By Mike Cunningham On May 29th, 2012The names of upmarket stores and retail outlets include Van Cleef & Arpels, Caran D’Ache, Dunhill and Gap. The features of the Villagio Mall include a miniature Venetian canal complete with gondoliers, a play area and lots and lots of places for people to spend all their cash.
What they didn’t seem to have is a fire-fighting plan, sprinklers, evacuation schemes and trained personnel; or even a fire alarm which wasn’t routinely ignored by everyone familiar with the huge complex. I have helped build and commission malls and shopping centres, I know how complex and cumbersome the safety requirements can be; but they have to be observed.
Qatar’s Sheik Abdullah said all buildings in the country abide by safety requirements. Seems a pity that small children had to die before this statement was proved, shall we say, inadequate!





If this complex had been in the US or UK they would have been required to have had all those things.
But it’s OK, since regulation is always bad. It’s really a small price to pay.
A ministry official said that all buildings in Qatar abide by safety regulations ‘with no exceptions’
Well done those safety regulations.
Regulations without enforcement means nothing.
In my city, all new hotels and major office buildings have sprinkler systems. The sprinkler system must be inspected once a month by a certified inspector, plus, once every thirty months in the presence of the Fire Department.
This isn’t over regulation. It’s good policy.
Wow.
I didn’t know there aren’t any fires in New York.
?
Pete – Such things don’t eliminate all risk, they do however vastly reduce the risk.
This extended discussion shows the complete vapidness of Ron Paul thought and the numbskull body of work that it rests on.
It cannot withstand even five minutes’ contact with the real world.
I’m not sure that there would be a single person in say NY, Chicago or London who wouldn’t strongly support such mandatory minimum safety standards for high rise properties. But these guys see it as a bad thing.
Phantom -
The building in this case complied with building regs. Let me say that again, because you’re being particularly thick today: the building complied with building regs.
Knowing something about the business, I suspect that the regs provided a ceiling to standards and not a floor. Tick the boxes and the bureaucrats are happy.
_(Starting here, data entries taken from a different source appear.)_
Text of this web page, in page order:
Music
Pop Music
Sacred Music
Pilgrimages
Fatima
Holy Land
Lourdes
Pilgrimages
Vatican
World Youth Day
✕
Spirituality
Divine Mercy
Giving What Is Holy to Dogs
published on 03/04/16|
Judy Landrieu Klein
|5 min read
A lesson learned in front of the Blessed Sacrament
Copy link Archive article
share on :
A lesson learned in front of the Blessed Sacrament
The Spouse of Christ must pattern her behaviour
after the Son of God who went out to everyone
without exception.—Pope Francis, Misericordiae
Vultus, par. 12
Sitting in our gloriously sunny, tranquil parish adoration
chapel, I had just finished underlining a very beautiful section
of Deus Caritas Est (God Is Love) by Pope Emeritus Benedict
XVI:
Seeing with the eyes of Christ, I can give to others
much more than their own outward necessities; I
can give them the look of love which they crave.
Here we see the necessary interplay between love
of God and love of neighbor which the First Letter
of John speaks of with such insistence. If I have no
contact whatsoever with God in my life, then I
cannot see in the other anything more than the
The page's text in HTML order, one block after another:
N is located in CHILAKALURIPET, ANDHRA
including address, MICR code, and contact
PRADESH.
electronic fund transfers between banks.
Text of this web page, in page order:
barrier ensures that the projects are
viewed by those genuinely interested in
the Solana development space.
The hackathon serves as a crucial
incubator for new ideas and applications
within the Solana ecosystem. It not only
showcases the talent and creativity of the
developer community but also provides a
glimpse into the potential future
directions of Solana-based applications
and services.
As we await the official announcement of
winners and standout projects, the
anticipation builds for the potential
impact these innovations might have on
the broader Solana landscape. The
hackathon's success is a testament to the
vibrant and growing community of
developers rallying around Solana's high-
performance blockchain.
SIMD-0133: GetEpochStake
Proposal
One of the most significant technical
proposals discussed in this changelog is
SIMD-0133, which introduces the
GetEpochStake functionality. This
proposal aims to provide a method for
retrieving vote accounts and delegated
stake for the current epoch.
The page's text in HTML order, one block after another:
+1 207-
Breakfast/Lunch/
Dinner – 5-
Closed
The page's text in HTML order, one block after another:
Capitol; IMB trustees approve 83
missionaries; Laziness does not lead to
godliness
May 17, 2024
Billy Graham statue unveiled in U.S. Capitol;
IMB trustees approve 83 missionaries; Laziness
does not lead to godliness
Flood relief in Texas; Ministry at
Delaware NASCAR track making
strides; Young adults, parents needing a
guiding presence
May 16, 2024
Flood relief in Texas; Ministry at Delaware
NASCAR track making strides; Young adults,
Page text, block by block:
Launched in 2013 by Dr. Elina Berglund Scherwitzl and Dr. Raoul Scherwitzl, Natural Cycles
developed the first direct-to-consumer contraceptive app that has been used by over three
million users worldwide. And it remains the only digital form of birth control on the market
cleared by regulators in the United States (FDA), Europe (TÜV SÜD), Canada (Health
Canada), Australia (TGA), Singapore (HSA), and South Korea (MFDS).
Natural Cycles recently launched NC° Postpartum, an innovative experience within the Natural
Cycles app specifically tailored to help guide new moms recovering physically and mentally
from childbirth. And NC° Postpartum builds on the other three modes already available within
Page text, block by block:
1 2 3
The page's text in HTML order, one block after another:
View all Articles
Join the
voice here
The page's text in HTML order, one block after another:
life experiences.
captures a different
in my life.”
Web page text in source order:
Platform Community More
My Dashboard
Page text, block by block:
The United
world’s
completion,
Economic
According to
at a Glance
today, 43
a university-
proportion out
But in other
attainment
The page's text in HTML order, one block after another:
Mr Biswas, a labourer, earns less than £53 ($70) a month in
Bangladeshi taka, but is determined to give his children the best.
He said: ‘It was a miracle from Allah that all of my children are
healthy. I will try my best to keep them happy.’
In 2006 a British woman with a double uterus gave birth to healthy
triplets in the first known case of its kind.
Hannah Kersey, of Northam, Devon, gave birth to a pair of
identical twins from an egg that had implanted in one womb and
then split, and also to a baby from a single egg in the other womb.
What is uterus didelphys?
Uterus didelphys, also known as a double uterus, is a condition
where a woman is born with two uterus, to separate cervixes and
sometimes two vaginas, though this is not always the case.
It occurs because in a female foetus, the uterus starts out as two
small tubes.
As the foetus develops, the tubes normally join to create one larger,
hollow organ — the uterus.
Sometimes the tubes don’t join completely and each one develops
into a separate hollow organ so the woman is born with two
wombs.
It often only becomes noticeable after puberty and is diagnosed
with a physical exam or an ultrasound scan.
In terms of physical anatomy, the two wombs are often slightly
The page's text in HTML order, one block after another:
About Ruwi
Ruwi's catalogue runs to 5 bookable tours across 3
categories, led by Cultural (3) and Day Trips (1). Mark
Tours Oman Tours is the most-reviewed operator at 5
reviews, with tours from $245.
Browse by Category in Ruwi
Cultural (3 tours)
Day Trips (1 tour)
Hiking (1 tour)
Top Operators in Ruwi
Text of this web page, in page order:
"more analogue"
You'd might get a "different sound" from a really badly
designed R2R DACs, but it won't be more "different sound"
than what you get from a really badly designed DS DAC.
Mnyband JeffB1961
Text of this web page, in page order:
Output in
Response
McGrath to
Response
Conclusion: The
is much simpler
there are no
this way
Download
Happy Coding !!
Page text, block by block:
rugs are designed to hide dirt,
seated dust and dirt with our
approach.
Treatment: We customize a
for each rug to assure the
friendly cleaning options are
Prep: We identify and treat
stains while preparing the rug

It would be preferable to ditch the make-work regs for bureaucrats and go with superior, private standards.
Phantom -
You really are thick.
“I’m not sure that there would be a single person in say NY, Chicago or London who wouldn’t strongly support such mandatory minimum safety standards for high rise properties.”
I support standards. Everyone supports standards. Individuals and markets create and maintain rule and regs and standards all the time.
But you have to be as thick as a brick to think that only government can enforce standards.
Really thick.
Regulations without enforcement means nothing.. Read carefully.
–
You’ve said this before I suspect that the regs provided a ceiling to standards – I don’t know how it works in Qatar, or in other bullshit parts of the world, but in NY or I believe London, the regs do NOT provide any ceiling to standards. They are minimal standards. You are encouraged to exceed them. Smart hotel builders installed sprinklers before the law required it, just as smart homeowners all have smoke / carbon monoxide detectors even when not required to do so.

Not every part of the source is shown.